American Association of University Women members with President John F. Kennedy as he signs the Equal Pay Act into law, 1963. Image courtesy of the JFK Presidential Library and Museum.
What is the Equal Pay Act?
The Equal Pay Act of 1963 is a federal law that requires men and women be paid equally for equal work in the same establishment.
The Equal Pay Act isn’t the only federal law that protects workers from pay discrimination. Title VII of the Civil Rights Act of 1964, the Age Discrimination in Employment Act of 1967, and Title I of the Americans with Disabilities Act of 1990 also protect employees in this way. But it’s the Equal Pay Act that uniquely addresses the intersection of sex and compensation.
And “pay,” according to the Equal Employment Opportunity Commission (EEOC), is more than just your salary or hourly wage. It also includes “overtime pay, bonuses, stock options, profit sharing and bonus plans, life insurance, vacation and holiday pay, cleaning or gasoline allowances, hotel accommodations, reimbursement for travel expenses, and benefits.”
The history of the Equal Pay Act
The first attempt at federal legislation specifically prohibiting pay discrimination on the basis of sex was made in 1944 by Winifred C. Stanley, a Republican congresswomen from New York, in the form of a proposed amendment to the National Fair Labor Standards Act. Introducing the bill in the midst of WWII, Stanley said, “It has often been remarked that this is a ‘man’s world.’ The war and its far-reaching effects have provided the answer. It’s ‘our world,’ and this battered old universe needs and will need the best brains and ability of both men and women.” The bill stalled in the Committee on Labor and expired before it was made law.
When Stanley introduced her bill in June of 1944, wage discrimination was far more blatant than it is today. When men were deployed to the war effort, women had been hired to fill their jobs at a fraction of the cost. And it was perfectly legal to do so at the time. When the men returned, the women who held their jobs were often let go and then men rehired at their old salaries. Some employers who hadn’t previously would hire women after WWII, but would advertise a job opening with a men’s pay scale and a women’s pay scale. You can guess which one was lower.
In the 1950s, several more attempts at a federal law were made, but none were successful. It wasn’t until 1961, when Esther Peterson was appointed head of the Women's Bureau in the Department of Labor under President Kennedy, that the cause was helmed by a woman with the resolve and diplomacy to make it happen.
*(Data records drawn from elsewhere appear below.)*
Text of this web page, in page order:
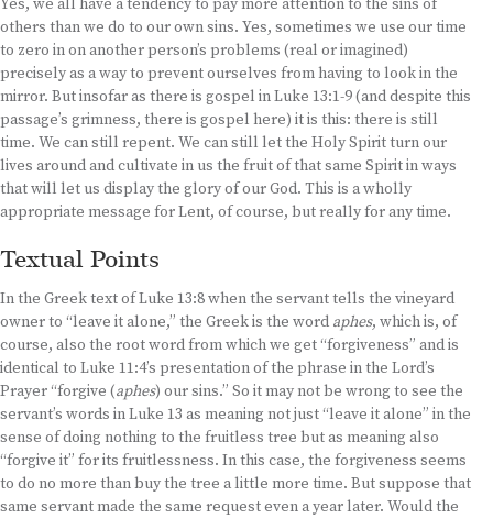
Yes, we all have a tendency to pay more attention to the sins of
others than we do to our own sins. Yes, sometimes we use our time
to zero in on another person’s problems (real or imagined)
precisely as a way to prevent ourselves from having to look in the
mirror. But insofar as there is gospel in Luke 13:1-9 (and despite this
passage’s grimness, there is gospel here) it is this: there is still
time. We can still repent. We can still let the Holy Spirit turn our
lives around and cultivate in us the fruit of that same Spirit in ways
that will let us display the glory of our God. This is a wholly
appropriate message for Lent, of course, but really for any time.
Textual Points
In the Greek text of Luke 13:8 when the servant tells the vineyard
owner to “leave it alone,” the Greek is the word aphes, which is, of
course, also the root word from which we get “forgiveness” and is
identical to Luke 11:4’s presentation of the phrase in the Lord’s
Prayer “forgive (aphes) our sins.” So it may not be wrong to see the
servant’s words in Luke 13 as meaning not just “leave it alone” in the
sense of doing nothing to the fruitless tree but as meaning also
“forgive it” for its fruitlessness. In this case, the forgiveness seems
to do no more than buy the tree a little more time. But suppose that
same servant made the same request even a year later. Would the

In February 1963, Peterson submitted a draft of the bill to Congress, and in June of that year—after much deliberation, many edits, and a din of juvenile protest from men who argued that it was unnecessary, would create more problems than it would solve, and was impossible to enforce—the Equal Pay Act was signed into law as an amendment to the Fair Labor Standards Act.
So, that was it for gender pay discrimination, right?
Oh, if only. A law cannot and does not dispose of cultural prejudice, it doesn’t even phase it out. Wage discrimination on the basis of gender happened in 1963, and it still happens today. Women are still paid less than men are in the United States—82 cents for every dollar a man is paid, and even less when you parse that data by race, age, and disability.
But the problem is that the Equal Pay Act cannot and does not close the gender pay gap entirely because that gap exists for a host of reasons in addition to outright discrimination: occupational sorting, the lack of federally mandated paid parental leave in the United States, and unequal distribution of household duties, just to scrape the surface of that very deep bucket of tar.
The Equal Pay Act is historic and necessary, but it is not a silver bullet.